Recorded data
---

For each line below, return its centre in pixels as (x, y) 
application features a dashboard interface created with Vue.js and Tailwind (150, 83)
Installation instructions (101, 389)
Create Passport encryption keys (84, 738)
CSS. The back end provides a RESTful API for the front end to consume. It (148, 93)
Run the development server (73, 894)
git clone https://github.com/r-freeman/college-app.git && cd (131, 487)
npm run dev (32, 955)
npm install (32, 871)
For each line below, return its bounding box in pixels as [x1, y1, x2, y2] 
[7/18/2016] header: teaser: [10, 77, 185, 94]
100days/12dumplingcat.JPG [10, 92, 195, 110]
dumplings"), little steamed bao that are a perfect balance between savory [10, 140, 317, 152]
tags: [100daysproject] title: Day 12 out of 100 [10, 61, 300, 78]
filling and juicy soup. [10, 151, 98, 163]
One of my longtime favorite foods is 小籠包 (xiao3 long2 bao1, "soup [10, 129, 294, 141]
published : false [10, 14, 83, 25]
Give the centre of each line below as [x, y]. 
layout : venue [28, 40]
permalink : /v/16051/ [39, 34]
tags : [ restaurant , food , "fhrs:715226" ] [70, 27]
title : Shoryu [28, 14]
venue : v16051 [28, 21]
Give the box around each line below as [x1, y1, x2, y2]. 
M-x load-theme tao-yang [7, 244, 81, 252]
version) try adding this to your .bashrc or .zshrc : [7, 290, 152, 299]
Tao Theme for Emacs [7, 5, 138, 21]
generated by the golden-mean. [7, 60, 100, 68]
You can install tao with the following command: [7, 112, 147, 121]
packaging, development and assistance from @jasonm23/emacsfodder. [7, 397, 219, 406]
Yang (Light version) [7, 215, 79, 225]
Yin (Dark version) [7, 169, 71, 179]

---

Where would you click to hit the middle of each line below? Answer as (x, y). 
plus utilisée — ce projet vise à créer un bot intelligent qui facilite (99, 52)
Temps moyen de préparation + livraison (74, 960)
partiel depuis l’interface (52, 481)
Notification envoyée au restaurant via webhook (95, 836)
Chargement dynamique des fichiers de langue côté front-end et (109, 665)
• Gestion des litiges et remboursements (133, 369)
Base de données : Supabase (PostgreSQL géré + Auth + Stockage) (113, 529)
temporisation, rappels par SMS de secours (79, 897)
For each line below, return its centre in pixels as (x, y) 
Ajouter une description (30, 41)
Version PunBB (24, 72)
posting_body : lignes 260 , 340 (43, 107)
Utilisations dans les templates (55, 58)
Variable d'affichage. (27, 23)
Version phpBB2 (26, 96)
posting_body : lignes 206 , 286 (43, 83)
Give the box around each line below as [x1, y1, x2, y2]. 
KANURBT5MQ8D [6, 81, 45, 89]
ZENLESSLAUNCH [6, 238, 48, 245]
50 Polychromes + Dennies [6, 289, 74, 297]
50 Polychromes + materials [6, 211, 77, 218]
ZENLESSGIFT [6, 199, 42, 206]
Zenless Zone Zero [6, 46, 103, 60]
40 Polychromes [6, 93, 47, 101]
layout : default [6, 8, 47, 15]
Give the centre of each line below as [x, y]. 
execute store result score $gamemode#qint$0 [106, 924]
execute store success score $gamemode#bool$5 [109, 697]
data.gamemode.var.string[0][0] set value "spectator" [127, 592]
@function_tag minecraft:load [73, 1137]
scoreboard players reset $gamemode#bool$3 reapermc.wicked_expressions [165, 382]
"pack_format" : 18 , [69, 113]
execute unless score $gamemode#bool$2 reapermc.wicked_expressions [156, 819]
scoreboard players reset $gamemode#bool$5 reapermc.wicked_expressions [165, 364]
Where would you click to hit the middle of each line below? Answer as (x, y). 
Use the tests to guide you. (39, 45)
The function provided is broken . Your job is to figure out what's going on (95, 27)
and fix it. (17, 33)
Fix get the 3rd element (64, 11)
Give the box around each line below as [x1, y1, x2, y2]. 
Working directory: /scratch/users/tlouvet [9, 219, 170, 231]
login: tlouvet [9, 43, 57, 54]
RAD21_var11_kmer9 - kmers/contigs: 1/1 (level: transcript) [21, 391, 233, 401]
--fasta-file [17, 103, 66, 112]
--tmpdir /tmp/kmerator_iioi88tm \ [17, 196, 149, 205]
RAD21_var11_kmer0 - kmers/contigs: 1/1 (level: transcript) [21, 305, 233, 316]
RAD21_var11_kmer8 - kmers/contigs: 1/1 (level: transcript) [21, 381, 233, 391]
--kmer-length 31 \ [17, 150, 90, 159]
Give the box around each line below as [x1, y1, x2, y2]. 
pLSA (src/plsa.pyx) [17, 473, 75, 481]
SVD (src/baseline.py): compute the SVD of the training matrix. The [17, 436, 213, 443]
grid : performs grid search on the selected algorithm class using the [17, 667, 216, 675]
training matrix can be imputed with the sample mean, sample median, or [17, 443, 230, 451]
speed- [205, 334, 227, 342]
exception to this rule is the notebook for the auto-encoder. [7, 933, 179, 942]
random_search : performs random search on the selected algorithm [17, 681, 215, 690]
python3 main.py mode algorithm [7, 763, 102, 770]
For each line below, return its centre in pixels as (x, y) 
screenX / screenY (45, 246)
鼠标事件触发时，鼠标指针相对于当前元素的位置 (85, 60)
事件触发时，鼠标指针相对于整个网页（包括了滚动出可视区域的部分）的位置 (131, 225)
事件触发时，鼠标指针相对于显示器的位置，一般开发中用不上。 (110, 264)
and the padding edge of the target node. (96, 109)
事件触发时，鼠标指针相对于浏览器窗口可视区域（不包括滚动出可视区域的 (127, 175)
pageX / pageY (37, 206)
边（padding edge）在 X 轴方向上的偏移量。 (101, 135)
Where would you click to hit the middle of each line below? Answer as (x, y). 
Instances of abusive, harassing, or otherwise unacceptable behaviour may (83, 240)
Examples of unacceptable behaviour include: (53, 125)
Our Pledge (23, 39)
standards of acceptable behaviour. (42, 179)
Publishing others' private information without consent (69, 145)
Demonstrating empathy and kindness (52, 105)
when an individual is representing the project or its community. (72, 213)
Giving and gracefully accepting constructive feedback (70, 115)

---

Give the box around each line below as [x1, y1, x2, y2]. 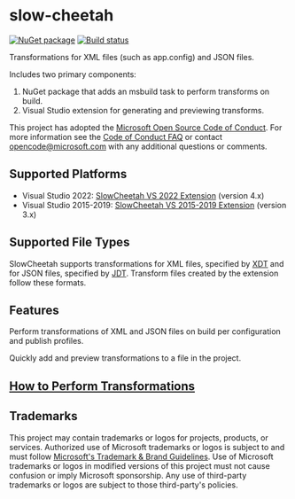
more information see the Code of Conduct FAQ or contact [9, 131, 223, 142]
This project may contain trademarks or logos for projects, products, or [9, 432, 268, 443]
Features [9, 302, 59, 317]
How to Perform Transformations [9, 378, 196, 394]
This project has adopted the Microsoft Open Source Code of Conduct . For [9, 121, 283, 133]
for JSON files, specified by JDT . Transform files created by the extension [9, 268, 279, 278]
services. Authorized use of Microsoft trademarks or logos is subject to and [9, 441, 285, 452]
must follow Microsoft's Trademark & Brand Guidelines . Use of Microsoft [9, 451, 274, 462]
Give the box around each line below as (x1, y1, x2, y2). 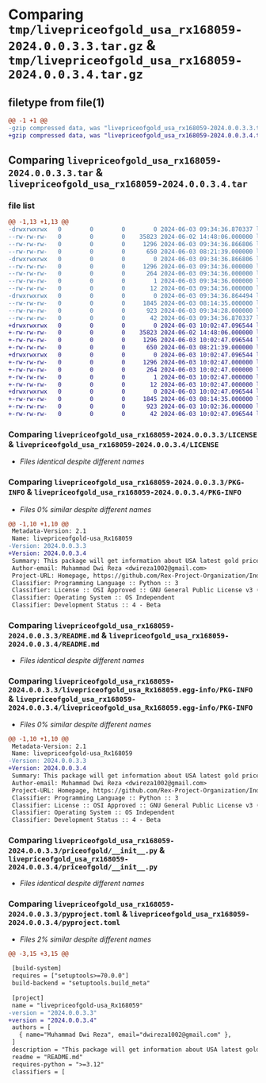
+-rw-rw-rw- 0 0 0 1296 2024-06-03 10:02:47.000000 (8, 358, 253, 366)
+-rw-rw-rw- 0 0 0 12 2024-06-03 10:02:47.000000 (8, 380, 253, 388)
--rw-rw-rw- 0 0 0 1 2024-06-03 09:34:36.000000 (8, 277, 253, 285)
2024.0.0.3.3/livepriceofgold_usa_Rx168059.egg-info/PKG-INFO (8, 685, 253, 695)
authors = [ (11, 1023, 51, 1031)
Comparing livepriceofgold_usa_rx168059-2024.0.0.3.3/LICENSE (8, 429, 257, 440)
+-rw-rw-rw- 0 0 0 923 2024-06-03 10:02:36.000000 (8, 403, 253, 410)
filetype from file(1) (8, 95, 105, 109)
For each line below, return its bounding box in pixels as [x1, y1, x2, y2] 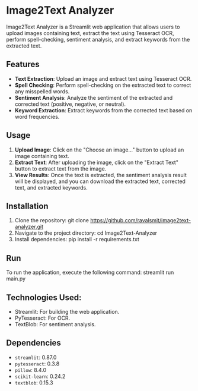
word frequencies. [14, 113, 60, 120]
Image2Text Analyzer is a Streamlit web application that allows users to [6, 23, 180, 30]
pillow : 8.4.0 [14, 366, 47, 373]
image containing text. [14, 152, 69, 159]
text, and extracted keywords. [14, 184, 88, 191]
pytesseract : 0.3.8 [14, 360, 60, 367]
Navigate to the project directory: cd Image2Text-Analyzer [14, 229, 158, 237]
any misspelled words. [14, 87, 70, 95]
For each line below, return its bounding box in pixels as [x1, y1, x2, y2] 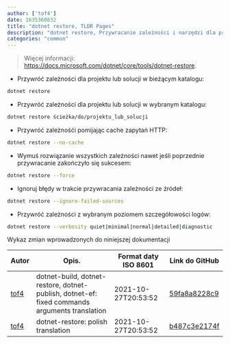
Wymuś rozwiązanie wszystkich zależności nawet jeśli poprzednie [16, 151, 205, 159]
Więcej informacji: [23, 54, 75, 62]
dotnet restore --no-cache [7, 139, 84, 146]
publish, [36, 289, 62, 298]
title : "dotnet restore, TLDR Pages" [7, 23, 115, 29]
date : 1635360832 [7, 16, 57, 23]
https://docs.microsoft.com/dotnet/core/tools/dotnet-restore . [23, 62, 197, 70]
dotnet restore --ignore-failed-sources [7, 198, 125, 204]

---

### Required work:
Please return the lines above that run from the line containing "Instances of abusive, harassing, or" to the line containing "Giving and gracefully", inclusive, exactly and with no other lines.

### Exercise response:
Instances of abusive, harassing, or otherwise unacceptable behaviour may (83, 240)
Examples of unacceptable behaviour include: (53, 125)
Our Pledge (23, 39)
standards of acceptable behaviour. (42, 179)
Publishing others' private information without consent (69, 145)
Demonstrating empathy and kindness (52, 105)
when an individual is representing the project or its community. (72, 213)
Giving and gracefully accepting constructive feedback (70, 115)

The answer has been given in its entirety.